To see why, let's take a simple example. Let's consider just a single threadblock, with a starting point of the array being all 1, just as you have initialized it.

Now, warp 0 consists of threads 0-31. Your reduction sweep operation is like this:

a[i] = a[leftSumElementIdx] + a[leftSumElementIdx + 1];

So each thread in warp 0 will collect two other values and add them, and store them. Thread 31 will take the values a[62] and a[63] and add them together. If the values of a[62] and a[63] are still 1, as initialized, then this will work as expected. But the values of a[62] and a[63] are written to by warp 1, consisting of threads 32-63. So if warp 1 executes before warp 0 (perfectly legal), then you will get a different result. This is a global memory race condition. It is arising due to the fact that your input array is both the source and destination of your intermediate results, and __syncthreads() will not sort this out for you. It doesn't force warps to execute in any particular order.

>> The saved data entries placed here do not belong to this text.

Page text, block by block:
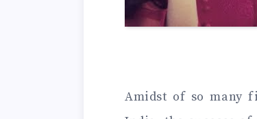
Amidst of so many
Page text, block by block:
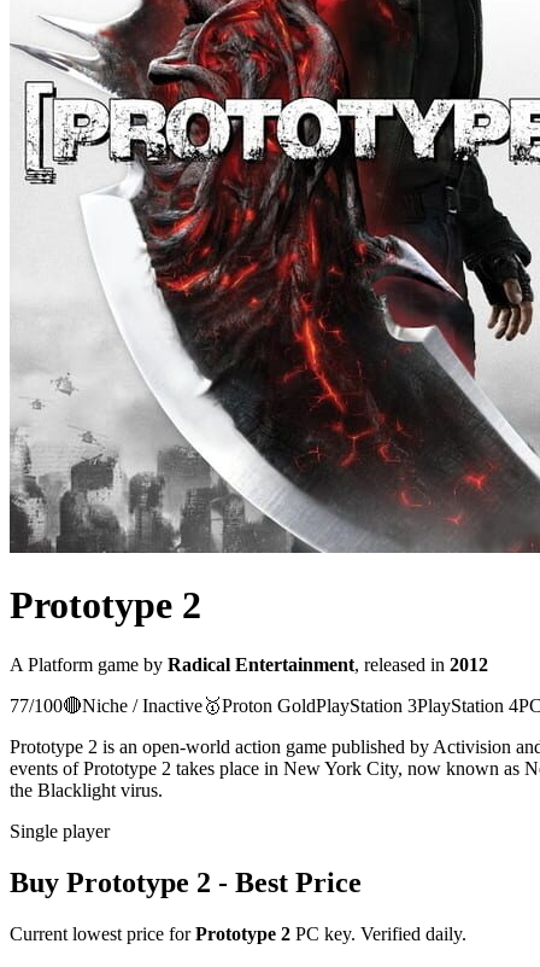
Prototype 2
A Platform game by Radical Entertainment, released in 2012
77/100🔴Niche / Inactive🥇Proton GoldPlayStation 3PlayStation 4
Prototype 2 is an open-world action game published by Activision
events of Prototype 2 takes place in New York City, now known as
the Blacklight virus.
Single player
Buy Prototype 2 - Best Price
Current lowest price forPrototype 2 PC key. Verified daily.

One possible solution is to fix your sweep pattern. On any given reduction cycle, let's have a sweep pattern where each thread writes and reads values that are not touched by any other thread during that cycle. The following adaptation of your kernel code accomplishes that:

__global__ void Vector_Reduce_As_Sum_Kernel(float* out, float* a)
{
  int tid = threadIdx.x;
  int blockStart = blockDim.x * blockIdx.x * 2;
  int i = tid + blockStart;

  for (int j = blockDim.x; j > 0; j>>=1){
    if (tid < j)
      a[i] += a[i+j];

    __syncthreads();}

  if (tid == 0)
  {
    out[blockIdx.x] = a[i];
  }
}

For general purpose reductions, this is still a very slow method. This tutorial covers how to write faster reductions. And, as already pointed out, managedCuda may have methods to avoid writing a kernel at all.